Oil extraction in Alaska has been a subject of controversy for decades. While proponents argue that it will enhance the country’s energy security and create jobs, environmentalists are concerned about its potential impact.

The project began in the 1960s and involved drilling in the Arctic National Wildlife Refuge (ANWR) in northeast Alaska. ANWR is a 19.6 million-acre region that is home to a diverse range of wildlife, including caribou, polar bears and migratory birds. The region is also significant for its cultural and spiritual importance to the Gwich’in people, who have lived there for thousands of years.

Environmentalists argue that the oil-drilling project will cause significant harm to ANWR’s delicate ecosystem. The drilling process involves using heavy machinery and drilling rigs that could damage the fragile tundra. The tundra is home to several plant species, including lichens and mosses that are crucial for soil stability and carbon sequestration. The drilling process could also lead to releasing of greenhouse gases and contaminating of soil and water resources, potentially harming wildlife and human health.

Oil spills and leaks could potentially harm these native species and cause long-term damage to their habitat. Additionally, they could disrupt the caribou’s migratory patterns, significantly affecting the Gwich’in, who rely on caribou for their subsistence and cultural practices.
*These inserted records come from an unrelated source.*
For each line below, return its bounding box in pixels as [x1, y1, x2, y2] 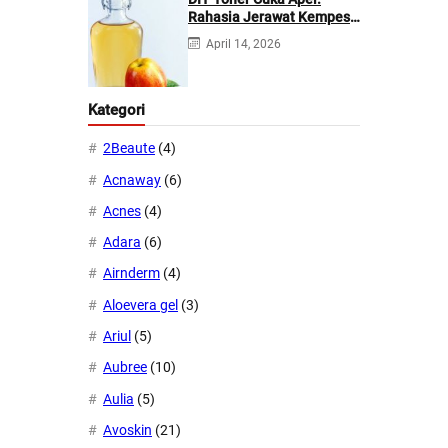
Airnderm [103, 265, 160, 282]
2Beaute [103, 140, 155, 157]
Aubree [103, 359, 147, 376]
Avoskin [103, 421, 152, 438]
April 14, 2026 [206, 36, 281, 51]
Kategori [88, 101, 145, 120]
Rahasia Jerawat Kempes [188, 8, 350, 25]
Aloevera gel [103, 296, 178, 313]
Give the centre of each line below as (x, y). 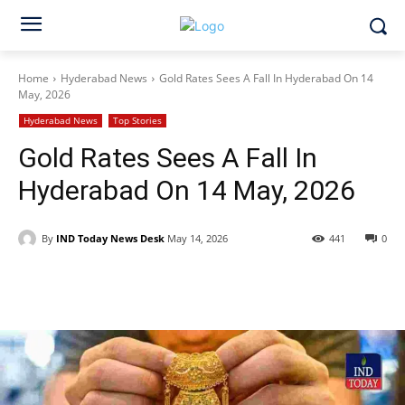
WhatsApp (278, 285)
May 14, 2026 (198, 239)
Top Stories (137, 120)
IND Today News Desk (110, 238)
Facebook (82, 285)
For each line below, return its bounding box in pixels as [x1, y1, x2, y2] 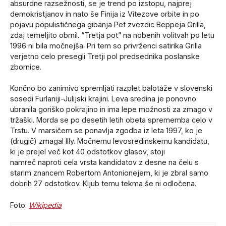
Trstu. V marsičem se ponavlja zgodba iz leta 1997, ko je [10, 126, 202, 135]
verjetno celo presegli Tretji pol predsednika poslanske [10, 51, 200, 61]
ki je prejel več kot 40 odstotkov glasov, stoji [10, 147, 165, 156]
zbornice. [10, 62, 41, 71]
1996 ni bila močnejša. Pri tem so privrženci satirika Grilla [10, 41, 202, 50]
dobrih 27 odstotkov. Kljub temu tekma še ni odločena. [10, 179, 196, 188]
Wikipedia [29, 201, 62, 210]
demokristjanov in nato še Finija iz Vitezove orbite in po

These concerns have been amplified in recent years because of climate change. The Arctic is one of the regions most affected by climate change, with temperatures rising twice as fast as the global average. The melting of sea ice has opened up new opportunities for oil drilling, but it has also increased the risk of oil spills and leaks. Moreover, the extraction and burning of fossil fuels contribute significantly to greenhouse gas emissions, exacerbating climate change.

The project also raises questions about the country’s energy policy and commitment to transitioning to cleaner energy sources. The United States is one of the largest oil consumers, with more than 90 percent of its transportation fueled by petroleum products. While the country has made progress in increasing the use of renewable energy sources, its dependence on oil remains a significant challenge. The Alaskan project highlights the need for a comprehensive and sustainable energy policy that balances energy needs with environmental obligations.

Despite the concerns of environmentalists, the project has received support from some politicians and industry groups. Supporters argue that the project will enhance the country’s energy security by reducing its dependence on foreign oil and will create jobs. They also point out that the project will generate significant revenue for the government, which could be used for infrastructure development and other public projects.

Alaskan authorities have generally supported oil exploration in the Arctic. They argue that oil exploration and drilling would benefit the state. However, not all Alaskan authorities support oil exploration in the area.

Alaska Native communities, particularly those that rely on subsistence hunting and fishing, have expressed concerns about the potential effect of oil exploration and drilling on their way of life. They argue that the project would disrupt the region’s ecological balance and harm the wildlife they depend on for their subsistence.

Moreover, the Alaskan authorities’ stances on oil exploration are one of many factors that determine whether the project moves forward. The Bureau of Land Management regulates oil exploration and drilling in Alaska. The decision-making process involves evaluating the project’s potential environmental effects and economic benefits.

The contentious project highlights the tension between energy needs and environmental obligations. As the world faces the challenges of climate change and the need for a sustainable energy policy, it is essential to consider the long-term consequences of oil extraction projects and prioritize protecting our planet’s natural resources.